For six years, they shared a bond built on dreams of a future filled with children, only to find that the reality of adulthood and the weight of responsibility shattered those dreams. What once was enthusiasm turned into fear and doubt, as the harsh truths of pregnancy and parenting revealed a path she wasn’t ready to take.
Their love now stands at a crossroads, torn between her resolute refusal and his aching desire for a family. The silent rift grows, fueled by conflicting hopes and fears, threatening to pull them apart despite years of shared memories and promises.

AITAH for changing my views on kids post marriage?








Dr. Terri Givens, a scholar focusing on relationship dynamics and personal agency, often notes the critical importance of alignment on ‘life design’ decisions, especially regarding children.

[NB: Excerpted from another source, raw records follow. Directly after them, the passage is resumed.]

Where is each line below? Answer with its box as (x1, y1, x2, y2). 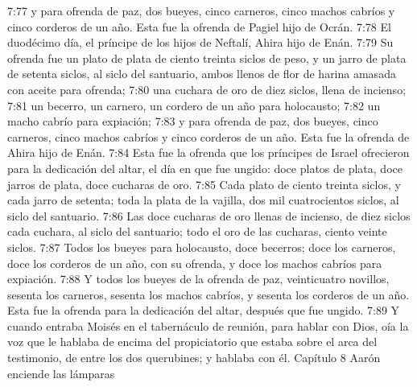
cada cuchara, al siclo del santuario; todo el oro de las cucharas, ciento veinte (7, 223, 387, 240)
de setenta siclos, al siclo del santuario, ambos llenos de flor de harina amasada (7, 65, 396, 82)
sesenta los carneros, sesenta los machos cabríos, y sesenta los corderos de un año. (7, 286, 410, 303)
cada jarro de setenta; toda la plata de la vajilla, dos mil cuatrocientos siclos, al (7, 191, 399, 208)
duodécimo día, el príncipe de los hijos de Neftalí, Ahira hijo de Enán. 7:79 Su (7, 34, 394, 51)
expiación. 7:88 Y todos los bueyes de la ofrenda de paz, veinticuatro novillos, (7, 270, 390, 287)
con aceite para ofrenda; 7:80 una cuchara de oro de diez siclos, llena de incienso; (7, 80, 407, 97)
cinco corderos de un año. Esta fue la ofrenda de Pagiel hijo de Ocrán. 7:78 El (7, 18, 391, 35)
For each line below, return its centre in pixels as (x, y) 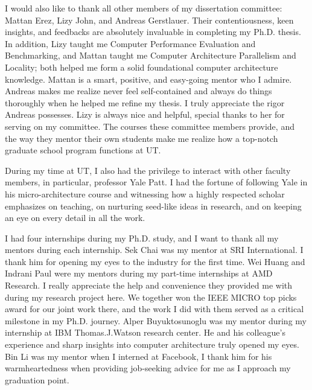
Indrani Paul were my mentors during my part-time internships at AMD (139, 273)
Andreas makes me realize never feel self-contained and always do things (138, 91)
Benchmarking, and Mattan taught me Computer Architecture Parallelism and (151, 55)
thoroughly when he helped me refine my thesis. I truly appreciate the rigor (145, 102)
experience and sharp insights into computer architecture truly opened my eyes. (152, 344)
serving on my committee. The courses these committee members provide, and (150, 126)
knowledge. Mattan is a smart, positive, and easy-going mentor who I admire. (148, 79)
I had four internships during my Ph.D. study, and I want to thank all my (142, 238)
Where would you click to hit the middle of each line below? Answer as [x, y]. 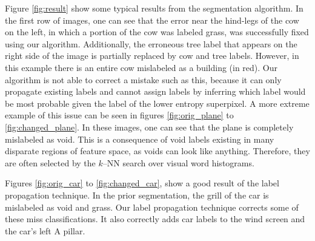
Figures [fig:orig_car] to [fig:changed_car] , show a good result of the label [142, 183]
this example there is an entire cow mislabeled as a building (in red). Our [141, 67]
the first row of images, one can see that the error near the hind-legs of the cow [152, 20]
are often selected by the [50, 162]
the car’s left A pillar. [45, 230]
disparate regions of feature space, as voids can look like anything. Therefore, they [157, 151]
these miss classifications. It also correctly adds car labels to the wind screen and [155, 219]
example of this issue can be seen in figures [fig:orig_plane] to [119, 115]
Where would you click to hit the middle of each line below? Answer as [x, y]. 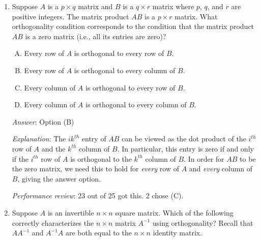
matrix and [95, 6]
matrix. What [196, 16]
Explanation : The [39, 139]
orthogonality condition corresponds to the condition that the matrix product [133, 26]
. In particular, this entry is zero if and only [185, 148]
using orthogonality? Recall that [203, 222]
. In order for [204, 158]
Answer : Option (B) [43, 121]
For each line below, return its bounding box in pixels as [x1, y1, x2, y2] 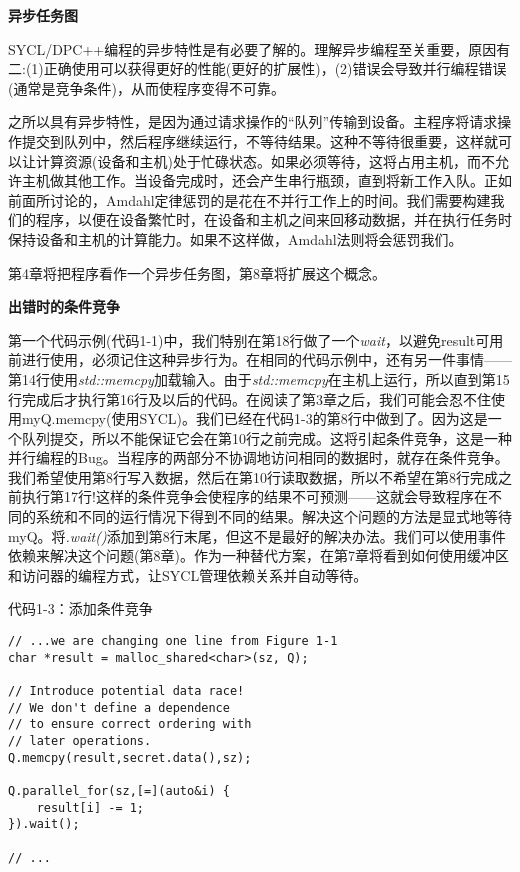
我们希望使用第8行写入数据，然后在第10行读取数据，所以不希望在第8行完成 [8, 466, 498, 487]
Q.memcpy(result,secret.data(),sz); [8, 750, 252, 765]
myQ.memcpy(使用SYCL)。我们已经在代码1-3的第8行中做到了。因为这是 [21, 408, 488, 429]
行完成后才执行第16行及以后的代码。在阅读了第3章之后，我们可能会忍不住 [8, 388, 491, 409]
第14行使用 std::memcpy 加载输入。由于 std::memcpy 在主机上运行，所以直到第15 [8, 368, 510, 389]
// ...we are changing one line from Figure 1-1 [8, 634, 338, 649]
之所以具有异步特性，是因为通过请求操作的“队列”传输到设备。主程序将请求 [8, 111, 498, 132]
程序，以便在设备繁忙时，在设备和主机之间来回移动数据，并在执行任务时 [35, 209, 512, 230]
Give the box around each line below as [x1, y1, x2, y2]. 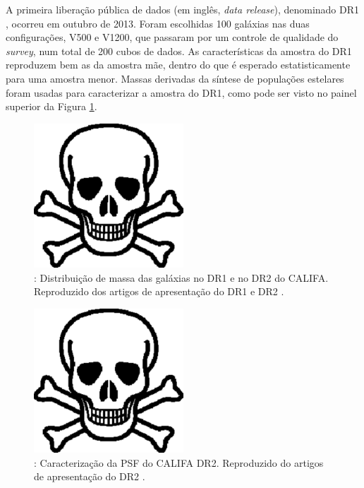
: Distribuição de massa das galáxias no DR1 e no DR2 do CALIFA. [34, 270, 329, 285]
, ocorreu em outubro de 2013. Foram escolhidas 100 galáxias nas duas [6, 16, 310, 30]
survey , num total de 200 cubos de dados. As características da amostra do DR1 [6, 43, 352, 58]
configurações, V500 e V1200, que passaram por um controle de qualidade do [6, 30, 339, 44]
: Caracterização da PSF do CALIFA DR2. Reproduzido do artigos [34, 455, 324, 470]
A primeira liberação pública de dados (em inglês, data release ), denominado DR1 [6, 2, 360, 16]
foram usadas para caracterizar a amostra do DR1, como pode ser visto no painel [6, 85, 357, 100]
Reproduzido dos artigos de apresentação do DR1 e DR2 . [34, 284, 284, 299]
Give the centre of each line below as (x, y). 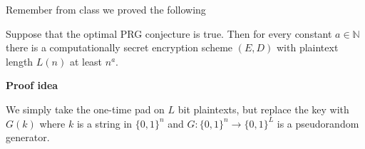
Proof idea (32, 85)
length (20, 61)
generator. (28, 137)
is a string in (104, 123)
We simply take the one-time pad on (85, 109)
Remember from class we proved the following (106, 9)
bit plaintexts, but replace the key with (263, 109)
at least (86, 61)
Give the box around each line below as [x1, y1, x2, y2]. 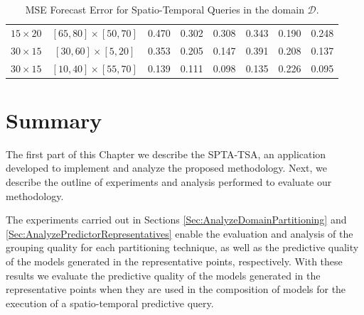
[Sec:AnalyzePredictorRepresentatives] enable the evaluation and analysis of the [6, 226, 353, 241]
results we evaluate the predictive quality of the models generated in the [6, 267, 321, 282]
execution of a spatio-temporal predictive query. [6, 295, 214, 310]
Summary [6, 105, 102, 134]
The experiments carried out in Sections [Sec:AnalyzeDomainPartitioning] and [6, 212, 347, 227]
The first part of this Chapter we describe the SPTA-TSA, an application [6, 146, 326, 161]
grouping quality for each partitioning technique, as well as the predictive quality [6, 240, 359, 255]
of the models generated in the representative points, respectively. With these [6, 253, 343, 268]
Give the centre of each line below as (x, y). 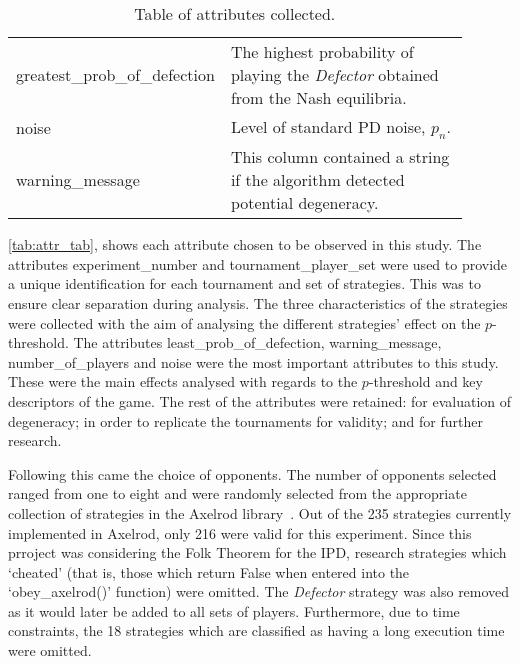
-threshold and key (425, 381)
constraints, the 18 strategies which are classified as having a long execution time (256, 630)
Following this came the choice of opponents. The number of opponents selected (252, 473)
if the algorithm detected (317, 180)
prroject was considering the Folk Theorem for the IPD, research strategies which (257, 552)
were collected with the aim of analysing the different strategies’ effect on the (244, 322)
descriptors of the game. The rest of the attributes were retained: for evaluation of (260, 400)
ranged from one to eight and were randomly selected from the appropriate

In this case, the conflict stems from a change in one partner’s fundamental desire post-marriage, moving from enthusiasm to absolute refusal regarding parenthood.
The core issue here involves differing perceptions of commitment and life roles. The poster’s realization about the scope of responsibility and potential personal compromise is valid, stemming from a new assessment of the effort required. Conversely, the partner’s stated reasons—family completion and closeness—suggest a deep emotional investment in the traditional narrative of family building. When core values diverge this significantly, the resulting tension is often profound, leading to feelings of betrayal (by the partner) and guilt (by the poster). The poster’s action to offer an ‘out’ acknowledges the severity of the impasse; however, the relationship cannot proceed healthily if one party harbors resentment over the loss of a desired future or feels forced into an undesired role.
From a relationship health perspective, avoiding open, honest communication about such foundational issues only delays an inevitable crisis. While the poster’s change of mind is their prerogative, the responsibility now lies in navigating the separation respectfully, if necessary. Moving forward constructively requires both parties to accept the reality that their life paths have diverged. A constructive recommendation is for the couple to seek short-term couples counseling focused solely on respectful dissolution or, alternatively, to explore if the partner’s desire for closeness can be met through alternative, child-free future planning, though this seems unlikely given the poster’s firm stance.
REDDIT USERS WERE STUNNED – YOU WON’T BELIEVE SOME OF THESE REACTIONS.



You have every right to change your mind, of course. The world is increasingly scary. It’s reasonable to be afraid to bring a child into it.






















The individual is experiencing significant internal conflict after realizing a deep unwillingness to become a parent, despite prior shared expectations with their long-term partner. This realization places them in a difficult position, forcing a choice between honoring a personal, newly formed boundary regarding life choices and risking the continuation of a significant relationship based on a previously assumed future.
Is it justifiable for an individual to fundamentally change a long-held, shared life plan (like having children) based on new personal convictions, even when this decision causes deep disappointment and potential relationship dissolution for their partner?